The presence of parallel irreversible reactions during the actuation originates parallel degradation processes and creeping effects, decreasing the mechanical control of the muscles and diminishing their lifetime. Those irreversible reactions need to be identified and characterized in order to develop the concomitant methodologies to eliminate, or to inhibit, them.

The exchanged solvent increases the volume variation per unit of consumed charge: it increases the charge efficiency. It acts as a transducer from the ambient energy to mechanical energy just for free: not consuming charge. Few efforts have been paid for its quantification, characterization and technological exploitation. Even worst, suspecting that it can be the origin of some of the problems most researchers try to eliminate it going towards full solid-state devices. Most of the solvents are, in addition, good plasticizers increasing the rate of the conformational movement, the reaction rate and the movement rate.

The increase of the movement rate by applying rising currents is limited by conformational, structural (polymeric) and diffusional (ionic) rates inside the polymer film. Nevertheless the literature uses to attribute those limitations to polymer/electrolyte surface effects and few efforts have been paid for the characterization of conformational and structural changes as a function of different experimental variables. The present state is that electro-chemo-mechanical actuators are very slow when compared with electro-mechanical (physical) actuators or with chemical-driven natural muscles.

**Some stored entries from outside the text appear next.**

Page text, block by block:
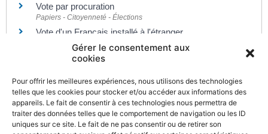
Gérer le consentement aux
cookies
Pour offrir les meilleures expériences, nous utilisons des technologies
telles que les cookies pour stocker et/ou accéder aux informations des
appareils. Le fait de consentir à ces technologies nous permettra de
traiter des données telles que le comportement de navigation ou les ID
uniques sur ce site. Le fait de ne pas consentir ou de retirer son
Vote par procuration
Papiers - Citoyenneté - Élections
Vote d'un Français installé à l'étranger
Papiers - Citoyenneté - Élections
Pour en savoir plus
Pays de l'Union européenne
Commission européenne
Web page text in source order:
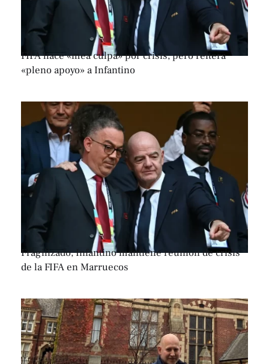
FIFA hace «mea culpa» por crisis, pero reitera
«pleno apoyo» a Infantino
Fragilizado, Infantino mantiene reunión de crisis
de la FIFA en Marruecos
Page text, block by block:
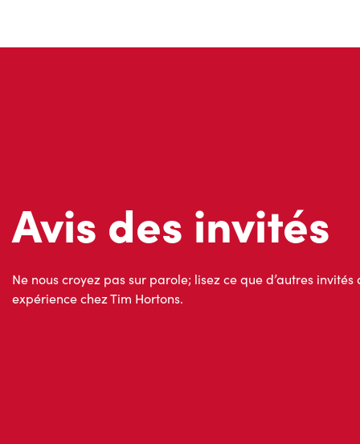
Avis des invités
Ne nous croyez pas sur parole; lisez ce que d’autres
expérience chez Tim Hortons.
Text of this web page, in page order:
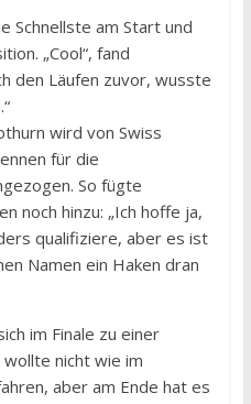
Schnellste am Start und
„Cool“, fand
den Läufen zuvor, wusste
wird von Swiss
für die
So fügte
noch hinzu: „Ich hoffe ja,
qualifiziere, aber es ist
Namen ein Haken dran
im Finale zu einer
nicht wie im
aber am Ende hat es

Finally most of those limitations are related to the scientist’s background. The development of new tools and products and the construction of zoomorphic and anthropomorphic tools and robots requires a new generation of scientists (chemists, physicists, engineers, robot designers) having a solid background on those new reactive materials constituted by chemical or electrochemical molecular machines for the manipulation of their biomimetic chemical and physical properties. Universities, colleges and research institutions must implement the concomitant merging courses.

Conclusions

Artificial muscles based on conducting polymers, and other reactive materials (carbon nanotubes, graphenes, fullerenes or synthetic electrochemical molecular machines) work by cooperative actuation of the constitutive electrochemical molecular machines. They are electro-chemo-mechanical actuators: their displacement is controlled by the charge consumed by the electrochemical reaction and the driving current (charge consumed per unit of time) controls the rate of the movement. They are Faradaic devices: according with the Faraday’s law the consumed charge determines, simultaneously, de number of counterions exchanged with the electrolyte for charge balance, the volume variation of the film required to lodge/expel ions and solvent and the concomitant muscular displacement. Deviations from the expected linear relationships (charge/displacement and current/displacement rate) are due to: the osmotic exchange of solvent, a physical effect following the ionic exchange, and to the simultaneous presence of irreversible reactions from the electrolyte, which also originate creeping effects. Scientists having a solid background on the chemical nature of those devices are required to accelerate the development of technological tools and bioreplicating zoomorphic and anthropomorphic electrochemical-driven robots.

Disclosure statement

No potential conflict of interest was reported by the author.

Additional information

Funding

This work was supported by the Fundación Séneca [19253/PI/14].